If the US government started funding clinical trials now, it’s likely within a matter of years not decades, some newly developed treatments would be publicly owned. A very large chunk of the initial outlay would be recouped through lower prices but more importantly a fairer more socially optimal system of medicine supply would result. Utilization of many treatments would increase as they could be supplied at their marginal cost. On the other hand there might be less incentive for drug companies to encourage their products to be used for a wide range of conditions and off label uses. Once people saw the benefits of the new policy they would likely be highly popular just as expansions of healthcare coverage are invariably popular after the fact. It would also be possible to do this without dismantling the existing pipeline of medical innovation. It’s hard to think of a more sensible and pragmatic policy.

The recommendation for publicly funded clinical trials is just one part of the chapter on patents which also discusses copyright and industries outside of healthcare. The second stage of treatment development could also be funded publicly. Typically innovative pre clinical research is undertaken by small biotech companies, whose ultimate aim is to be acquired by a larger company. Under a system of public funding smaller biotech’s would not aim to be acquired but instead would continue to receive government contracts based on their track record of creating new innovations. The government could weed out less successful contractors over time. Like with public clinical trials public funding of pre clinical would allow more open sharing of results. Technological advance is based on incremental improvements and the sharing of information, the inhibition of which has always been the main criticism of the patent system. There are good reasons to believe a more open system would create faster progress considering the success of open source code in the software industry, the problem of patent thickets, the problem of secrecy and so on. The question of how great these advantages would prove is speculative. But the potential for faster innovation is big.

Showing how publicly funded trials can increase social welfare highlights the peculiarity of the present drug development system.

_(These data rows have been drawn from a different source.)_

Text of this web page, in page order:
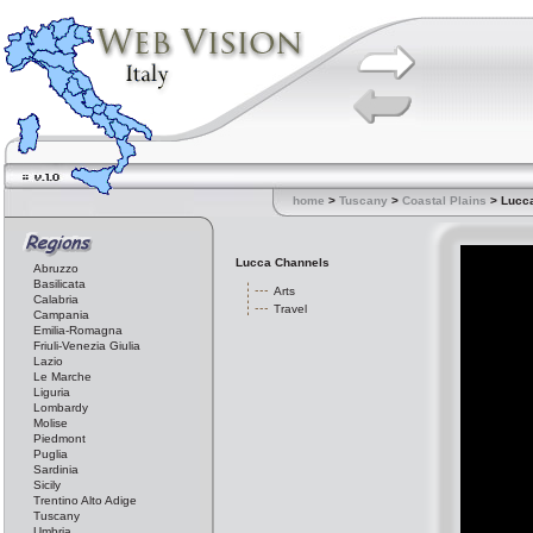
home > Tuscany > Coastal Plains >
Abruzzo
Basilicata
Calabria
Campania
Emilia-Romagna
Friuli-Venezia Giulia
Lazio
Le Marche
Liguria
Lombardy
Molise
Piedmont
Puglia
Sardinia
Sicily
Trentino Alto Adige
Tuscany
Lucca Channels
Arts
Travel
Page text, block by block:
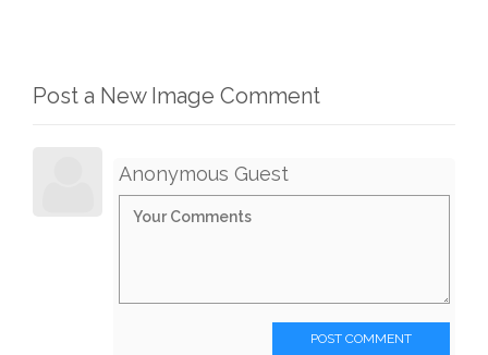
Post a New Image Comment
Anonymous Guest
POST COMMENT
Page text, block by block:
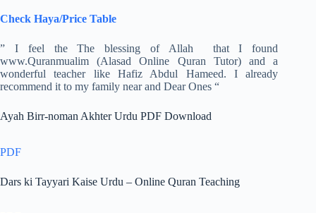
Check Haya/Price Table
” I feel the The blessing of Allah that I found
www.Quranmualim (Alasad Online Quran Tutor) and a
wonderful teacher like Hafiz Abdul Hameed. I already
recommend it to my family near and Dear Ones “
Ayah Birr-noman Akhter Urdu PDF Download
PDF
Dars ki Tayyari Kaise Urdu – Online Quran Teaching
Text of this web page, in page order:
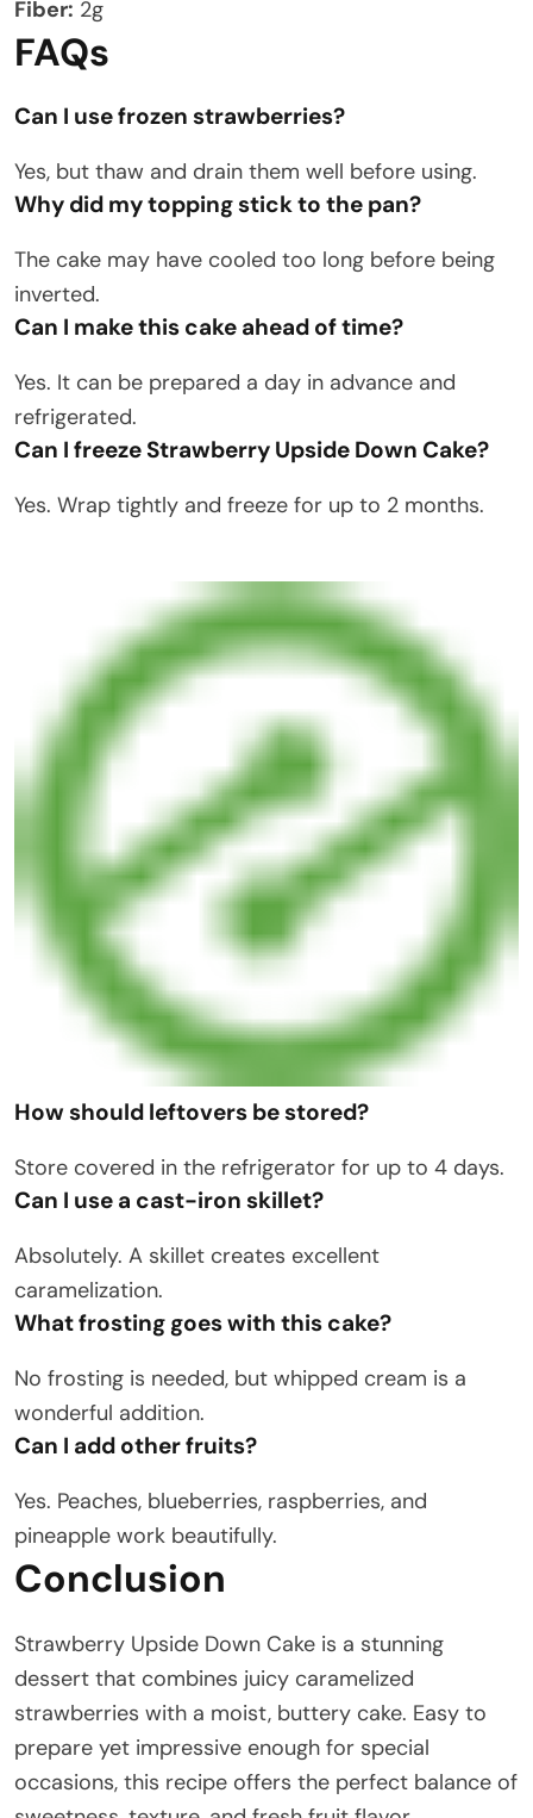
Fiber: 2g
FAQs
Can I use frozen strawberries?
Yes, but thaw and drain them well before using.
Why did my topping stick to the pan?
The cake may have cooled too long before being
inverted.
Can I make this cake ahead of time?
Yes. It can be prepared a day in advance and
refrigerated.
Can I freeze Strawberry Upside Down Cake?
Yes. Wrap tightly and freeze for up to 2 months.
How should leftovers be stored?
Store covered in the refrigerator for up to 4 days.
Can I use a cast-iron skillet?
Absolutely. A skillet creates excellent
caramelization.
What frosting goes with this cake?
No frosting is needed, but whipped cream is a
wonderful addition.
Can I add other fruits?
Yes. Peaches, blueberries, raspberries, and
pineapple work beautifully.
Conclusion
Strawberry Upside Down Cake is a stunning
dessert that combines juicy caramelized
strawberries with a moist, buttery cake. Easy to
prepare yet impressive enough for special
occasions, this recipe offers the perfect balance of
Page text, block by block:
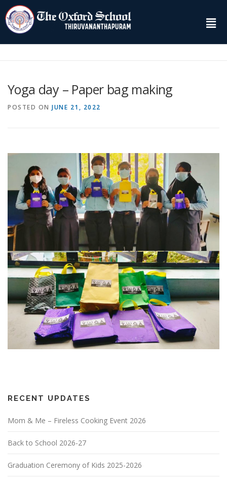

The public dominates basic research and final purchases of drugs but because drug companies convinced everyone they are indispensable to a middle stage of the proccess they can insert themselves into the middle of this chain and create a dysfunctional system of private monopoly. It’s a very unequal relationship with Medicare barred from negotiating cheaper prices of drugs and even the data used to establish drug safety is considered proprietary so that it cannot be viewed by independent doctors or researchers (only the results of drug trails are published in peer reviewed journals the original data is not published creating an incentive for abuse). What keeps this system going is a combination of private profits and the political power of the Pharmaceutical industry. It’s not about good public policy or increasing the rate of medical innovation.